This article focuses on the YOLO model and YOLOX is a fundamental model in the project, and is compared with other models (e.g., SSD, CenterNet, and other YOLO versions). According to the data presented in Table 2, it is evident that YOLOX exhibits superior speed performance compared to alternative models (baseline: FPS). The YOLOX model shows a recognition accuracy that surpasses the YOLO V4 model by 6.2 percent, and demonstrates superior performance compared to other existing models.
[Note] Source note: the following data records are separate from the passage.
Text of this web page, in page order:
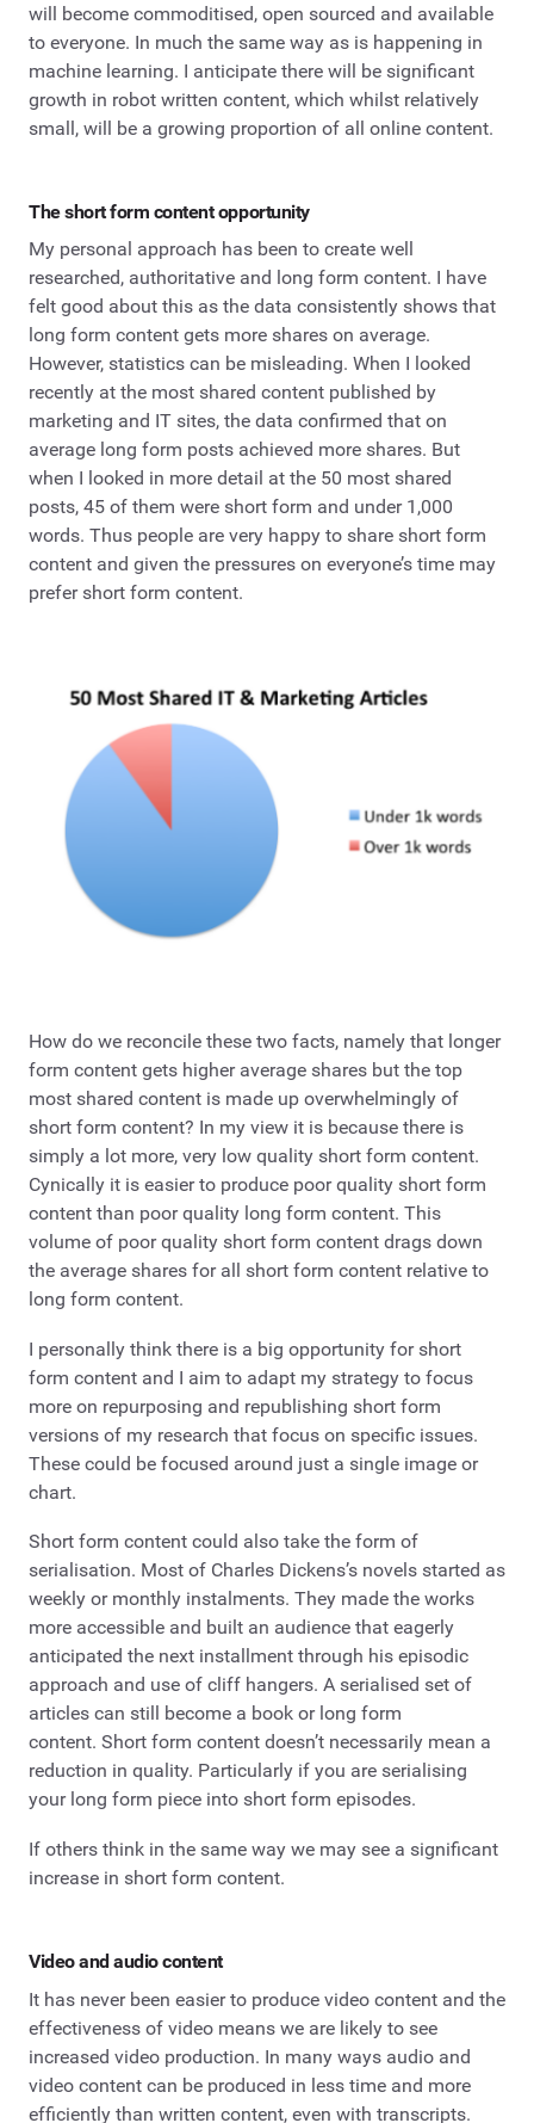
will become commoditised, open sourced and available
to everyone. In much the same way as is happening in
machine learning. I anticipate there will be significant
growth in robot written content, which whilst relatively
small, will be a growing proportion of all online content.
The short form content opportunity
My personal approach has been to create well
researched, authoritative and long form content. I have
felt good about this as the data consistently shows that
long form content gets more shares on average.
However, statistics can be misleading. When I looked
recently at the most shared content published by
marketing and IT sites, the data confirmed that on
average long form posts achieved more shares. But
when I looked in more detail at the 50 most shared
posts, 45 of them were short form and under 1,000
words. Thus people are very happy to share short form
content and given the pressures on everyone’s time may
prefer short form content.
How do we reconcile these two facts, namely that longer
form content gets higher average shares but the top
most shared content is made up overwhelmingly of
short form content? In my view it is because there is
simply a lot more, very low quality short form content.
Cynically it is easier to produce poor quality short form
content than poor quality long form content. This
volume of poor quality short form content drags down
the average shares for all short form content relative to
long form content.
I personally think there is a big opportunity for short
form content and I aim to adapt my strategy to focus
more on repurposing and republishing short form
versions of my research that focus on specific issues.
These could be focused around just a single image or
chart.
Short form content could also take the form of
serialisation. Most of Charles Dickens’s novels started as
weekly or monthly instalments. They made the works
more accessible and built an audience that eagerly
anticipated the next installment through his episodic
approach and use of cliff hangers. A serialised set of
articles can still become a book or long form
content. Short form content doesn’t necessarily mean a
reduction in quality. Particularly if you are serialising
your long form piece into short form episodes.
If others think in the same way we may see a significant
increase in short form content.
Video and audio content
It has never been easier to produce video content and the
effectiveness of video means we are likely to see
increased video production. In many ways audio and
video content can be produced in less time and more
efficiently than written content, even with transcripts.

The YOLOX model displays suboptimal recognition outcomes for small targets due to its tendency to prioritize the prediction of larger targets at higher levels while neglecting the accurate prediction of smaller targets. Despite the somewhat lower FPS achieved with the YOLOX model, it remains a highly promising approach. The YOLOX algorithm presents several benefits and holds potential for practical implementations due to its straightforward architecture, rapid processing capabilities, high precision, and efficient memory utilization.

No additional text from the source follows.